START Provided records
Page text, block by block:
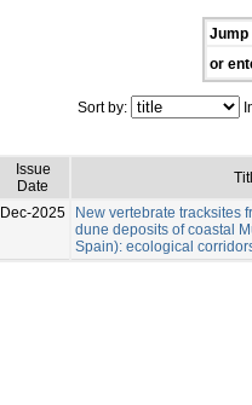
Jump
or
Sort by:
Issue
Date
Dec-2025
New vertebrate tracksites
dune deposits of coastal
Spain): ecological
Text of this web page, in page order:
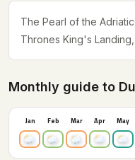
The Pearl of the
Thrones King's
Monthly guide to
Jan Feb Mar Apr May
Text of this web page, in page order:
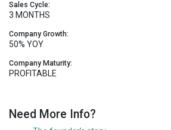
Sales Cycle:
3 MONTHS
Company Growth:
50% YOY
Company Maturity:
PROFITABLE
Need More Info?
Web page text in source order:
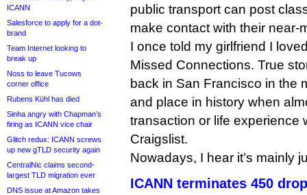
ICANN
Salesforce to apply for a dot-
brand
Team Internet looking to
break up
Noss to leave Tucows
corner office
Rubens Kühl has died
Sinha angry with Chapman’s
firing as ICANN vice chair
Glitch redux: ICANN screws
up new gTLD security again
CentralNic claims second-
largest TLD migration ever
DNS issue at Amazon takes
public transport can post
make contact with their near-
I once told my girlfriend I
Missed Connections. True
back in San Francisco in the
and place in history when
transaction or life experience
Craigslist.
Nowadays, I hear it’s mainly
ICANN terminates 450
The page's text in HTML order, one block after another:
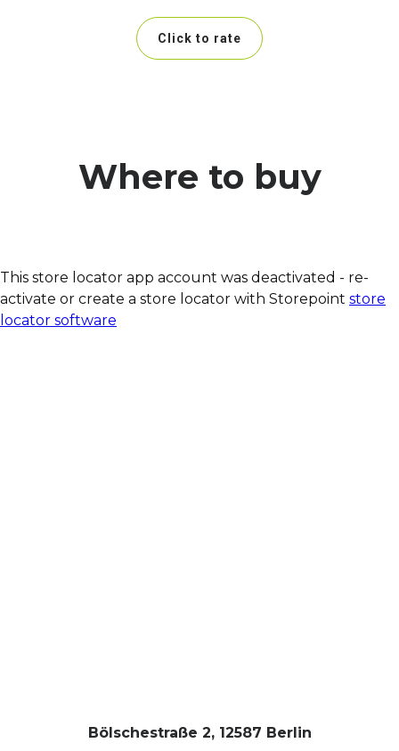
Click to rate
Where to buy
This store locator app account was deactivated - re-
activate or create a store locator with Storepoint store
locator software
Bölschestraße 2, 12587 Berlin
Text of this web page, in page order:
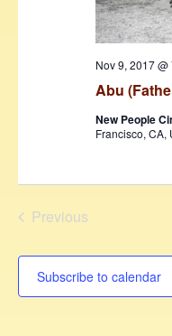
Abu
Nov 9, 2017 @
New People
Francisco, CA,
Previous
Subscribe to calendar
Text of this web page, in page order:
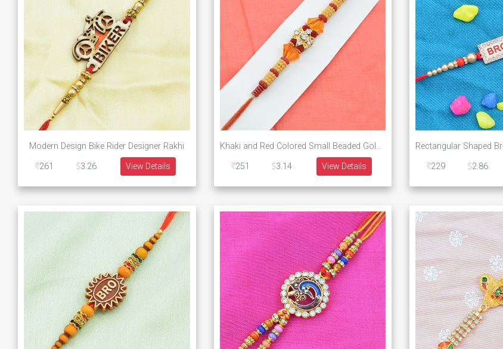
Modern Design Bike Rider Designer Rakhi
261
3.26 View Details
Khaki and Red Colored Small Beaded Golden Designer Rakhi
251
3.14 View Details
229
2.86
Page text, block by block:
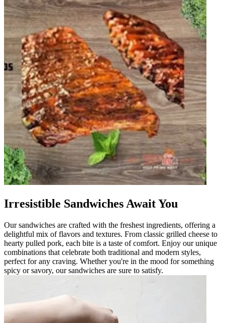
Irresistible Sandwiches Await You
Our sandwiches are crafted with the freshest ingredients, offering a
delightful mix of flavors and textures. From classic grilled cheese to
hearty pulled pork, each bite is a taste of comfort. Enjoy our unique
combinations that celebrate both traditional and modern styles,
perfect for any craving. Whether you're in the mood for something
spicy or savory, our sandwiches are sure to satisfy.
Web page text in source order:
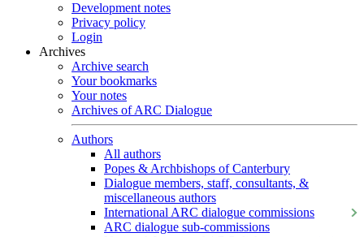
END Provided records
**What you need to do:** Your copy of the data above should match it exactly, apart from the images.

**Written answer:**
Page text, block by block:
Jump
or
Sort by:
Issue
Date
Dec-2025
New vertebrate tracksites
dune deposits of coastal
Spain): ecological
Text of this web page, in page order:
The Pearl of the
Thrones King's
Monthly guide to
Jan Feb Mar Apr May
Text of this web page, in page order:
Sales Cycle:
3 MONTHS
Company Growth:
50% YOY
Company Maturity:
PROFITABLE
Need More Info?
Web page text in source order:
ICANN
Salesforce to apply for a dot-
brand
Team Internet looking to
break up
Noss to leave Tucows
corner office
Rubens Kühl has died
Sinha angry with Chapman’s
firing as ICANN vice chair
Glitch redux: ICANN screws
up new gTLD security again
CentralNic claims second-
largest TLD migration ever
DNS issue at Amazon takes
public transport can post
make contact with their near-
I once told my girlfriend I
Missed Connections. True
back in San Francisco in the
and place in history when
transaction or life experience
Craigslist.
Nowadays, I hear it’s mainly
ICANN terminates 450
The page's text in HTML order, one block after another:
Click to rate
Where to buy
This store locator app account was deactivated - re-
activate or create a store locator with Storepoint store
locator software
Bölschestraße 2, 12587 Berlin
Text of this web page, in page order:
Abu
Nov 9, 2017 @
New People
Francisco, CA,
Previous
Subscribe to calendar
Text of this web page, in page order:
Modern Design Bike Rider Designer Rakhi
261
3.26 View Details
Khaki and Red Colored Small Beaded Golden Designer Rakhi
251
3.14 View Details
229
2.86
Page text, block by block:
Irresistible Sandwiches Await You
Our sandwiches are crafted with the freshest ingredients, offering a
delightful mix of flavors and textures. From classic grilled cheese to
hearty pulled pork, each bite is a taste of comfort. Enjoy our unique
combinations that celebrate both traditional and modern styles,
perfect for any craving. Whether you're in the mood for something
spicy or savory, our sandwiches are sure to satisfy.
Web page text in source order:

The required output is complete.